Donald Trump sits inside a garbage truck at Green Bay Austin Straubel International Airport in Green Bay, Wisconsin, Oct. 30, 2024. Mr. Trump pulled many working-class Latino voters his way despite controversial remarks about immigrants.
Brendan McDermid/Reuters

Some of Ms. Harris’ approach had similar problems as Mr. Biden’s. Her pledge to incentivize homebuilders to increase housing supply, for instance, was long-term and abstract – and wouldn’t do anything for people whose rent has spiked in recent years. And some Democrats expressed frustration that her campaign hadn’t stuck with populist messaging that Mr. Trump was a lackey for big business. She spent much of the end of the race focused on Mr. Trump as a threat to democracy, including in her closing argument speech on the National Mall.

Mr. Trump’s economic messaging seemed to be particularly successful with Hispanic voters. Exit polls showed Mr. Trump carrying 45% of the Hispanic vote nationally, a 13-point jump from his 2020 performance and the high-water mark for any Republican presidential candidate in more than a half-century. The only other Republican who has topped 40% of the Hispanic vote since the TV networks began conducting exit polls in 1972 was George W. Bush in 2004.

Attack ad on transgender treatments

It’s impossible to know how this race would have played out if Mr. Biden had decided not to run after the 2022 midterms and allowed Democrats to hold a primary for the nomination. Few Democrats would have struggled as much to get distance from the Biden administration as his No. 2. On the other hand, a primary could have led to a repeat of the 2019 contest, in which Democratic candidates were forced to the left on a bevy of issues by activist groups – and where some of Ms. Harris’ most damaging comments, which were later resurrected in attack ads by the Trump campaign, were made.
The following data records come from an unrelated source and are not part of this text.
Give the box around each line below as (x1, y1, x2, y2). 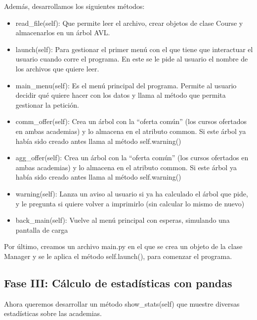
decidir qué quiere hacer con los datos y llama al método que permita (15, 90, 226, 100)
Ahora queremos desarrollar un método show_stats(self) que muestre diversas (4, 298, 240, 309)
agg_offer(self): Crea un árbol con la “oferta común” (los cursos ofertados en (15, 152, 249, 163)
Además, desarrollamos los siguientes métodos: (4, 1, 145, 11)
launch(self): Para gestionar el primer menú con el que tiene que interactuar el (15, 44, 253, 54)
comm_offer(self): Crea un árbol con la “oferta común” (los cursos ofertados (15, 116, 247, 127)
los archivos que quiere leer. (15, 63, 99, 73)
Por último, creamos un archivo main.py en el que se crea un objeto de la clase (4, 241, 243, 252)
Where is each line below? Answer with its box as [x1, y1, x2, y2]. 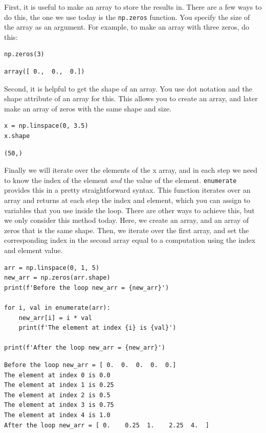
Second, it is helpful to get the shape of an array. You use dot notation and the [4, 83, 252, 94]
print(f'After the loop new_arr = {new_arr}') [4, 344, 165, 352]
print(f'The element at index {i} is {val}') [18, 324, 176, 332]
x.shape [4, 132, 30, 140]
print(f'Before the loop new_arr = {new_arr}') [4, 284, 169, 291]
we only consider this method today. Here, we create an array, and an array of [4, 215, 249, 225]
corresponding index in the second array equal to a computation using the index [4, 235, 256, 245]
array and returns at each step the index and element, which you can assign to [4, 195, 251, 206]
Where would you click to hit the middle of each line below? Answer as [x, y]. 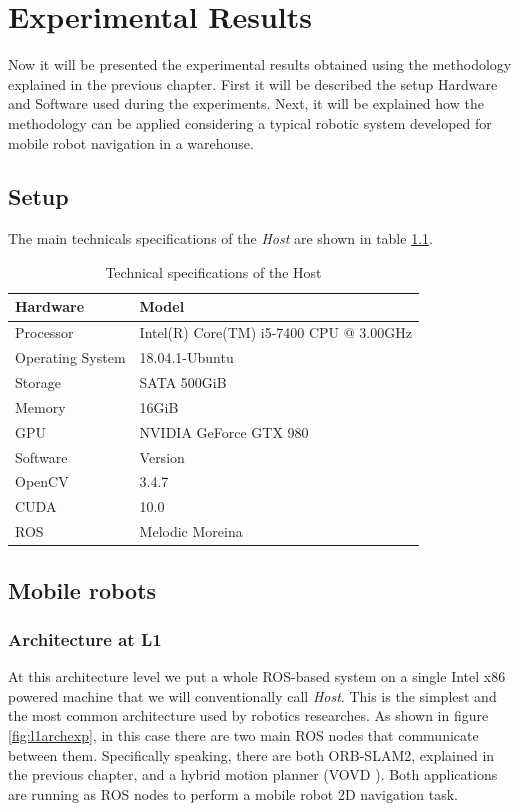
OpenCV [42, 481]
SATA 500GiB [183, 382]
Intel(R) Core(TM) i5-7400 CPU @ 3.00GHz [275, 332]
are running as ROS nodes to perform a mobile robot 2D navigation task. [233, 793]
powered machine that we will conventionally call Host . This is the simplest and [252, 695]
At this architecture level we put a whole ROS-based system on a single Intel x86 [257, 676]
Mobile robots [82, 589]
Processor [44, 332]
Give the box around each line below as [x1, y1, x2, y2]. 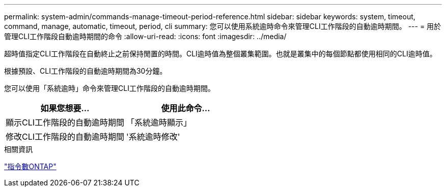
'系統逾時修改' [126, 132, 180, 142]
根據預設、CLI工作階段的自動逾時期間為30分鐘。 [4, 67, 167, 75]
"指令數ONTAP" [4, 162, 57, 171]
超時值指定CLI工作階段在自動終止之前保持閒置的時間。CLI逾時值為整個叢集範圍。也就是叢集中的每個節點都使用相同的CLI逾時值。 [4, 49, 437, 58]
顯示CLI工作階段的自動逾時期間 [6, 117, 125, 128]
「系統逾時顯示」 [126, 117, 192, 128]
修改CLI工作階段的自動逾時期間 [6, 132, 125, 142]
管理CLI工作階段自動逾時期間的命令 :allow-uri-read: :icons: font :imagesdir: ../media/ [4, 32, 287, 41]
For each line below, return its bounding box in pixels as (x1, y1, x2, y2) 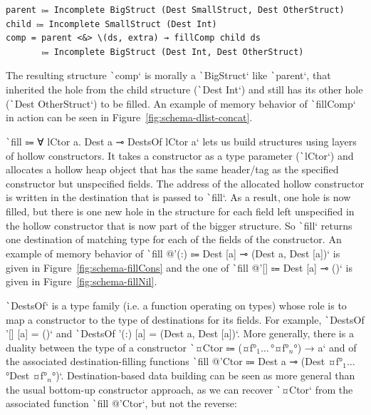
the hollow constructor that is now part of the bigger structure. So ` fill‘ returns (6, 217, 352, 232)
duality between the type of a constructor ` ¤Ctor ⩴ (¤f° (6, 339, 257, 354)
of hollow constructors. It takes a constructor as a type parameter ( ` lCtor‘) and (6, 148, 354, 163)
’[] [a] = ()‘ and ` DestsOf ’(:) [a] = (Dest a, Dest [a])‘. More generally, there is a (6, 326, 354, 341)
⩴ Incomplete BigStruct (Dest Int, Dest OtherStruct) (41, 46, 304, 57)
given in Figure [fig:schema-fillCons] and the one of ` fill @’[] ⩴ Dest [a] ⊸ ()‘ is (6, 260, 352, 275)
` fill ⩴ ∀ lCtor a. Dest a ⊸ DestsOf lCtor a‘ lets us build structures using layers (6, 133, 357, 148)
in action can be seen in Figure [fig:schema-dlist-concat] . (6, 110, 253, 125)
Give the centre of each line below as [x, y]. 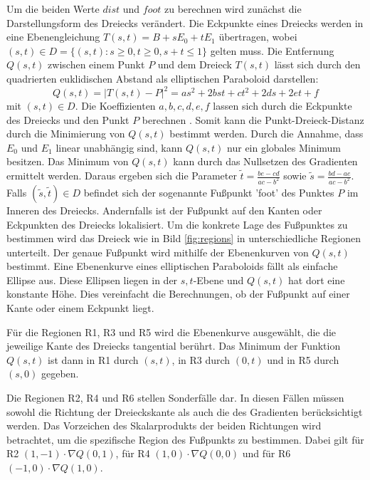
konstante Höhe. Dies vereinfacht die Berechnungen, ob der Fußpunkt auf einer [178, 294]
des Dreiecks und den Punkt [68, 119]
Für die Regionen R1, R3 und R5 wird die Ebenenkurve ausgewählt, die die [171, 332]
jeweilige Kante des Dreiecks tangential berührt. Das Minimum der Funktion [174, 346]
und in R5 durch [303, 359]
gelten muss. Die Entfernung [272, 50]
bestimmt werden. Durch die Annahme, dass [266, 134]
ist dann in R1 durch [93, 359]
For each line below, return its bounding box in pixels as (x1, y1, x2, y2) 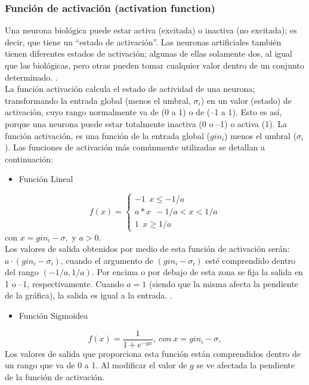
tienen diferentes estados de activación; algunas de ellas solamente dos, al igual (5, 47, 292, 60)
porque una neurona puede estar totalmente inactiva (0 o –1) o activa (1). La (5, 117, 287, 130)
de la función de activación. (5, 370, 105, 383)
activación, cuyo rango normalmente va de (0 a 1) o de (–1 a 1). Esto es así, (5, 106, 282, 118)
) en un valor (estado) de (200, 94, 292, 106)
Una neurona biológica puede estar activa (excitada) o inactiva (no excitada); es (5, 24, 297, 36)
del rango (5, 266, 39, 278)
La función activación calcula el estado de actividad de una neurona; (5, 82, 255, 95)
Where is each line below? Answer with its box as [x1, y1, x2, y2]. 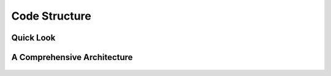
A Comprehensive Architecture [11, 52, 133, 63]
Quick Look [11, 32, 56, 43]
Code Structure [11, 9, 91, 23]
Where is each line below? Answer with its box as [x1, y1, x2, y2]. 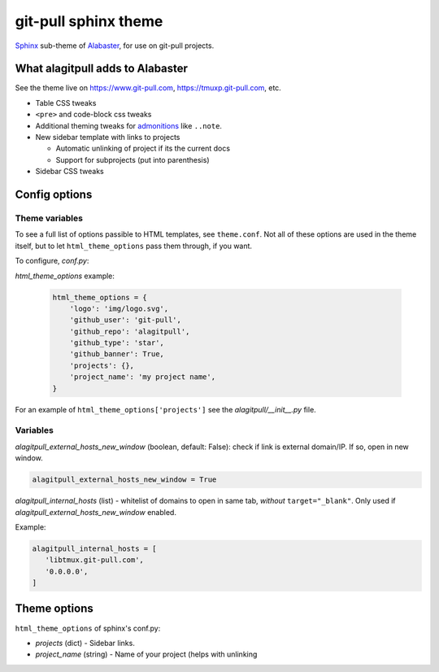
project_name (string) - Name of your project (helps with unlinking [35, 649, 258, 659]
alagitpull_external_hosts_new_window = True [32, 475, 217, 484]
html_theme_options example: [15, 271, 115, 281]
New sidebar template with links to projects [35, 133, 180, 142]
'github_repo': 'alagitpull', [69, 326, 190, 336]
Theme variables [15, 212, 83, 224]
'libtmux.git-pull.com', [45, 556, 144, 565]
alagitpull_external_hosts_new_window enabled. [15, 507, 176, 517]

The Trump campaign spent the most money on an ad showing a clip of Ms. Harris promising to provide incarcerated transgender people access to gender-affirming care treatments. Democrats acknowledge that ad, and a follow-up ad featuring popular Black radio host Charlemagne tha God slamming her for the comments on his show, did serious damage to her, convincing some swing voters that she was “dangerously liberal,” as the ad said. According to an analysis shared by Ms. Harris’ leading super PAC with The New York Times, that spot shifted the race 2.7 percentage points toward Mr. Trump after viewers watched it. The tagline “Kamala Harris is for they/them. Donald Trump is for you,” emphasized that she was focused on the wrong issues.

While Mr. Trump appeared on scores of podcasts with large audiences of young men, Ms. Harris largely avoided them. Multiple Democrats faulted Ms. Harris for not accepting popular podcast host Joe Rogan’s invitation to come to his Austin, Texas, studio for an interview. Mr. Rogan, who leans right but holds fairly heterodox political views, interviewed Mr. Trump and endorsed him on the election’s eve.

Democrats don’t all agree on what went wrong – and whether Ms. Harris really stood a chance at fixing things. But they all agree that something needs to change.

“There are a lot of folks that look at how Democrats are portrayed, and say, ‘They care about all these other things, but they don’t care about what’s going on in my life,’” says Democratic strategist Rodell Mollineau. “There is a large chasm between what Democrats in Washington, D.C., think they are and what they stand for, and what the American people perceive them to be and what they stand for – and that’s what we have to address.”